I meant with bpf_probe_read_compat ;-)

Comment 7 Serguei Makarov 2021-03-18 16:46:08 UTC
Looks like the bug appears in earlier reversions, though not consistently (which threw off my first bisection attempt). See upstream discussion:

https://lore.kernel.org/bpf/CANYvDQOH5ZDpQBAHtz13YNiJ2Bhd56wnoas71UdYco62g-xBDg@mail.gmail.com/T/#t

Comment 8 Jerome Marchand 2021-05-03 15:44:53 UTC
*** Bug 1956237 has been marked as a duplicate of this bug. ***

Comment 9 Daniel Borkmann 2021-05-03 16:07:28 UTC
As discussed upstream, based on the stack trace, the issue is very clearly from audit subsystem. You can also easily verify by running the same reproducer on a kernel which has no compiled-in audit subsystem.

Comment 10 Daniel Borkmann 2021-05-03 16:19:12 UTC
Also shown as in the other duplicate (1956237) that it's clearly an audit (and /not/ bpf) issue:

> When booting with "audit=0" then it seems runqlat works reliably on two different F34 VMs and the system does not hang on power down.

Comment 11 Jiri Olsa 2021-06-09 11:24:56 UTC
upstream fix:
  ff40e51043af bpf, lockdown, audit: Fix buggy SELinux lockdown permission checks

Comment 12 Justin M. Forbes 2021-06-09 12:56:20 UTC
This patch is queued for 5.12.10 stable, so should make the next update.

Comment 13 Fedora Update System 2021-06-10 23:15:38 UTC
FEDORA-2021-bc2a819bc5 has been submitted as an update to Fedora 34. https://bodhi.fedoraproject.org/updates/FEDORA-2021-bc2a819bc5

Comment 14 Fedora Update System 2021-06-10 23:15:41 UTC
FEDORA-2021-db2bb87f35 has been submitted as an update to Fedora 33. https://bodhi.fedoraproject.org/updates/FEDORA-2021-db2bb87f35

Comment 15 Fedora Update System 2021-06-11 01:42:44 UTC
FEDORA-2021-db2bb87f35 has been pushed to the Fedora 33 testing repository.
Soon you'll be able to install the update with the following command:
`sudo dnf upgrade --enablerepo=updates-testing --advisory=FEDORA-2021-db2bb87f35`
You can provide feedback for this update here: https://bodhi.fedoraproject.org/updates/FEDORA-2021-db2bb87f35

See also https://fedoraproject.org/wiki/QA:Updates_Testing for more information on how to test updates.
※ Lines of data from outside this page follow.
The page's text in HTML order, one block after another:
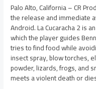
Palo Alto, California – CR
the release and immediate
Android. La Cucaracha 2 is
which the player guides
tries to find food while
insect spray, blow torches,
powder, lizards, frogs, and
meets a violent death or
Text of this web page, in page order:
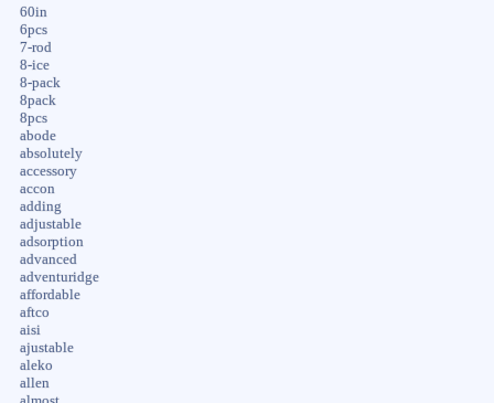
60in
6pcs
7-rod
8-ice
8-pack
8pack
8pcs
abode
absolutely
accessory
accon
adding
adjustable
adsorption
advanced
adventuridge
affordable
aftco
aisi
ajustable
aleko
allen
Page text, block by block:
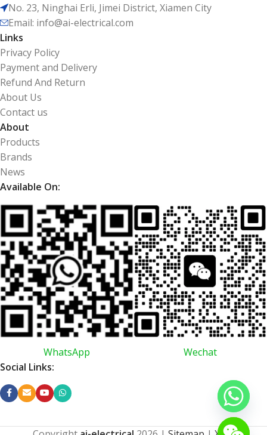
No. 23, Ninghai Erli, Jimei District, Xiamen City
Email: info@ai-electrical.com
Links
Privacy Policy
Payment and Delivery
Refund And Return
About Us
Contact us
About
Products
Brands
News
Available On:
WhatsApp
Wechat
Social Links:

Comment 16 Fedora Update System 2021-06-11 02:08:06 UTC
FEDORA-2021-bc2a819bc5 has been pushed to the Fedora 34 testing repository.
Soon you'll be able to install the update with the following command:
`sudo dnf upgrade --enablerepo=updates-testing --advisory=FEDORA-2021-bc2a819bc5`
You can provide feedback for this update here: https://bodhi.fedoraproject.org/updates/FEDORA-2021-bc2a819bc5

See also https://fedoraproject.org/wiki/QA:Updates_Testing for more information on how to test updates.
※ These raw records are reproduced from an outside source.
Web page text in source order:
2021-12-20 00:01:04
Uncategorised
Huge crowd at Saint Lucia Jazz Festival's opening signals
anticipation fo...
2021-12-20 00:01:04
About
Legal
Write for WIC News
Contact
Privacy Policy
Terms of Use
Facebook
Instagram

Comment 17 Fedora Update System 2021-06-15 01:05:11 UTC
FEDORA-2021-bc2a819bc5 has been pushed to the Fedora 34 stable repository.
If problem still persists, please make note of it in this bug report.

Comment 18 Fedora Update System 2021-06-15 01:21:25 UTC
FEDORA-2021-db2bb87f35 has been pushed to the Fedora 33 stable repository.
If problem still persists, please make note of it in this bug report.